January 1st is usually a date that’s welcome and met with hope and enthusiasm, a chance for people to meet goals and better their lives in the new year. Not for me, however. I usually dread this date, as it cruelly resets my private health insurance policy back to “0” or “Start-Over.” This isn’t a good start-over, either. Instead it means that I’ll have to meet my expensive deductible and out-of-pocket maximum before my health care costs are covered at 100% (as they are right now, finally). The type of policy I have is co-insurance, which means that after my deductible is met, then all medical costs are covered at 75% with me owing the remaining 25% of all costs until my out-of-pocket maximum limit is met. This includes all doctor appointments, medical procedures, physical therapy, and prescriptions (I’m probably missing something). So for the month of December, like usual, I’ve been running around like a maniac trying to squeeze in doctor appointments, my iron infusions, and getting as many prescriptions refilled as possible before January. December is a hectic month anyway, without the added stress of being in “panic mode” trying to cram in as many medical appointments as possible before one’s health insurance goes back to being crappy and expensive. It’s a ridiculous and crazy way to have to live, yet right now I have no other choice.

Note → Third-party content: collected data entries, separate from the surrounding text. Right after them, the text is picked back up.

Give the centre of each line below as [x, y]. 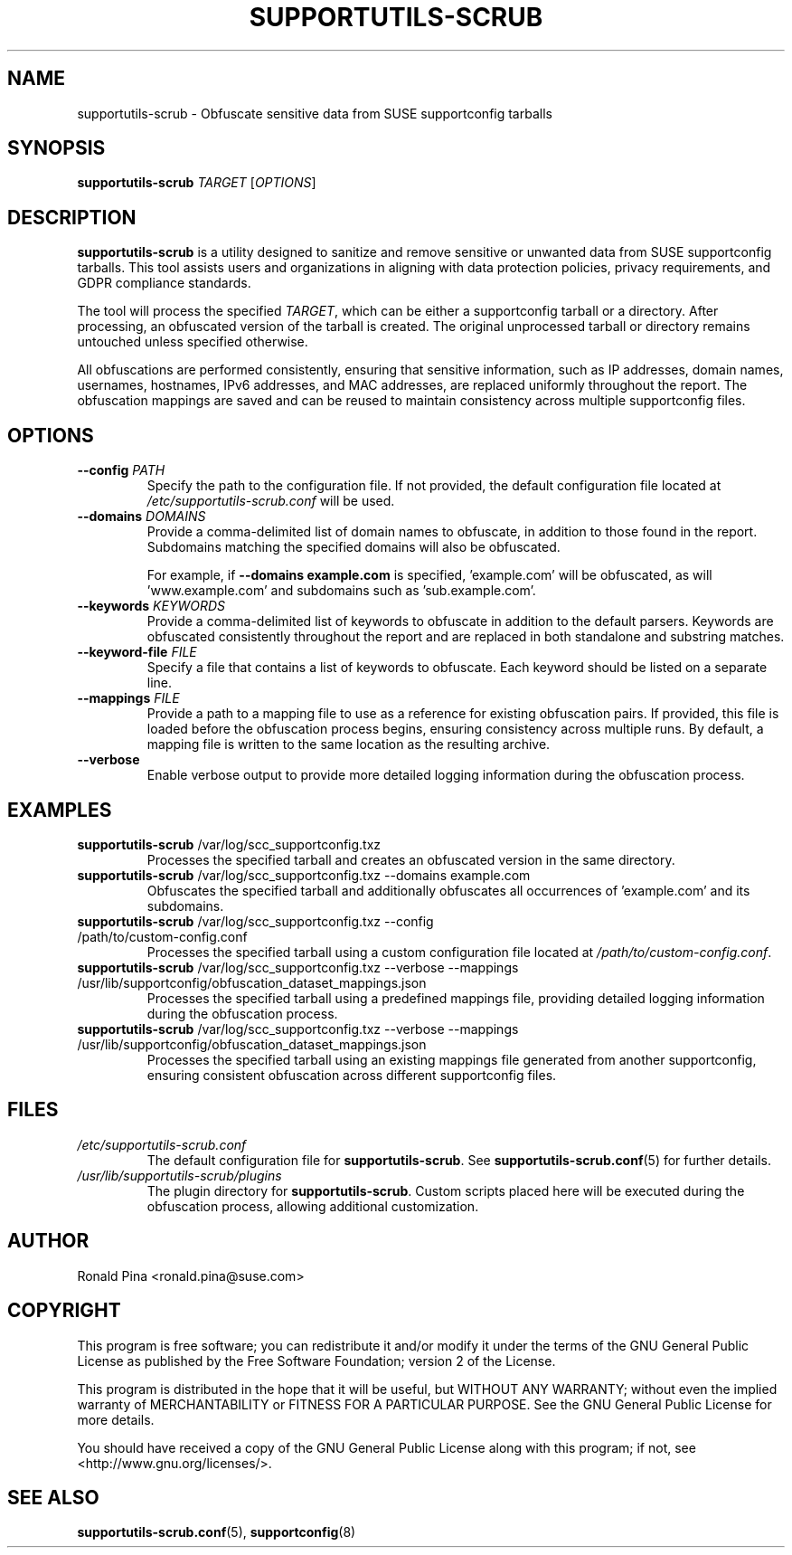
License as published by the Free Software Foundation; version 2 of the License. [316, 1361]
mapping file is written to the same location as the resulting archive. [349, 744]
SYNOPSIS [57, 148]
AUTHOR [48, 1241]
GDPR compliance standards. [164, 283]
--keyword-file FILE [137, 652]
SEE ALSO [53, 1497]
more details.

The other sad and frustrating thing is that I’m still paying off medical debt from LAST year. Because I switched from Remicade to Actemra in January 2015, and the fact that Actemra is less expensive than Remicade, I didn’t reach my deductible and out-of-pocket limit until much later than I usually do. And I was sick a lot right away, which meant many doctor appointments early in the year. With Remicade, I had a nice little “system” going: I’d try hard to not go to doctor appointments until after my Remicade infusions helped me meet my deductible and out-of-pocket limit. The reason Remicade didn’t bankrupt me was because I luckily received financial assistance for it from the drug company’s co-pay/co-insurance program, Remistart. Well, switching to the cheaper Actemra put a pricey kink in that plan. And now that I’ve recently started Xeljanz, which is even less expensive per month than Actemra, I’m afraid that my medical bills for 2016 will be the worst they’ve ever been. It may sound crazy, but I’d be in better shape in 2016 if Xeljanz were more expensive. How do you stop this horrible, insurmountable cycle of medical debt, even when you have insurance?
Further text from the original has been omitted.